Er hatte zu vielen, nicht nur zu Wein-Themen, eine kompetente Meinung. Er war aber auch einer, der das Leben liebte und mit seinem Humor mitreißen konnte. Mit ihm hatte man immer jede Menge Gesprächsstoff und ohne Ende Spaß. Die Stunden mit ihm, die alle vermissen werden, waren im Gegensatz zu seinen großen Weinen nie trocken.

Reaktionen zum Tode Gerd Stoddens

  • Um die Ahr nach vorne zu bringen, war Gerd Stodden neben Sternekoch Hans Stefan Steinheuer auch einer der Mitbegründer der "Gourmet & Wein"-Serie, deren Eröffnungsgala 2013 morgen stattfindet.
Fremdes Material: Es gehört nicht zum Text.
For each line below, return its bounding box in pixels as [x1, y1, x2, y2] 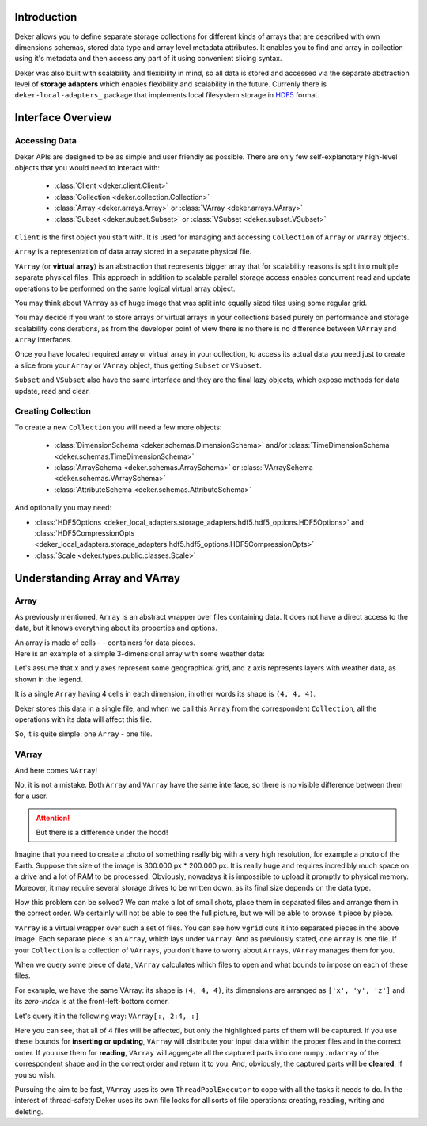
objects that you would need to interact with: [14, 163, 161, 173]
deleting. [14, 1106, 43, 1116]
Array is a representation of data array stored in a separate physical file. [14, 246, 252, 257]
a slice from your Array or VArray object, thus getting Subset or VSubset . [14, 361, 263, 370]
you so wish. [14, 1070, 56, 1079]
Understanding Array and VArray [14, 571, 181, 585]
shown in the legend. [14, 674, 83, 684]
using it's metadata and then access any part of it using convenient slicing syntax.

Steinheuer: "Es ist dramatisch. Wir verlieren einen guten Freund und sind sehr traurig. 1984 begann unser gemeinsamer Weg mit Werner Näkel, weil uns klar war, dass es Zeit für ein neues Bild der Ahr ist. Gerd war unser intellektueller Querdenker, der Genießer, der uns alle angetrieben hat. Wir waren jung, hatten die väterlichen Betriebe übernommen, und wir mussten was ändern und waren bereit dazu. Gerd ist es gelungen, der Ahr einen nationalen und internationalen Anstrich zu verleihen."
  • Auch Weinbaupräsident Hubert Pauly vom Weinbauverband Ahr äußerte sich zutiefst betroffen über den Tod des von allen geschätzten, kompetenten Kollegen. Pauly, auf dem Weg zur "Grünen Woche" nach Berlin, zum GA: "Wir verlieren in ihm einen liebenswürdigen Winzer, der sich in allen Belangen für sein Weinanbaugebiet Ahr und auch darüber hinaus eingesetzt hat. Unser tiefes Mitgefühl gilt seiner gesamten Familie."
  • Stodden war seit 1980 Mitglied des Rotary Clubs der Kreisstadt, 1997/98 sein Präsident. Wolfgang Frisch, heutiger Präsident: "Gerd Stodden stellte schon immer sehr hohe Leistungs- und Qualitätsanforderungen, besonders an sich selbst, aber auch an die anderen. Er verfolgte seine Ziele stets sehr konsequent, auch wenn es dabei häufig gegen den Strom ging. Schon früh, mit 32 Jahren, trat er unserem Club bei, der gerade vier Jahre zuvor gegründet worden war. In diese Gemeinschaft hat er sich immer sehr stark persönlich, fair und geradlinig eingebracht, in die Diskussionen, in die Clubangelegenheiten und ihre Zukunftsperspektiven, beim sozialen Engagement, im Kontakt zu unseren belgischen Freunden in Genk und auch beim gemeinsamen Feiern, denn er war Rheinländer, der richtig und gerne genießen konnte. Für den Rotary Club war Gerd Stodden eine starke, charaktervolle Persönlichkeit, der verlässliche Freundschaft, Toleranz und würdiger Umgang miteinander sehr viel bedeuteten".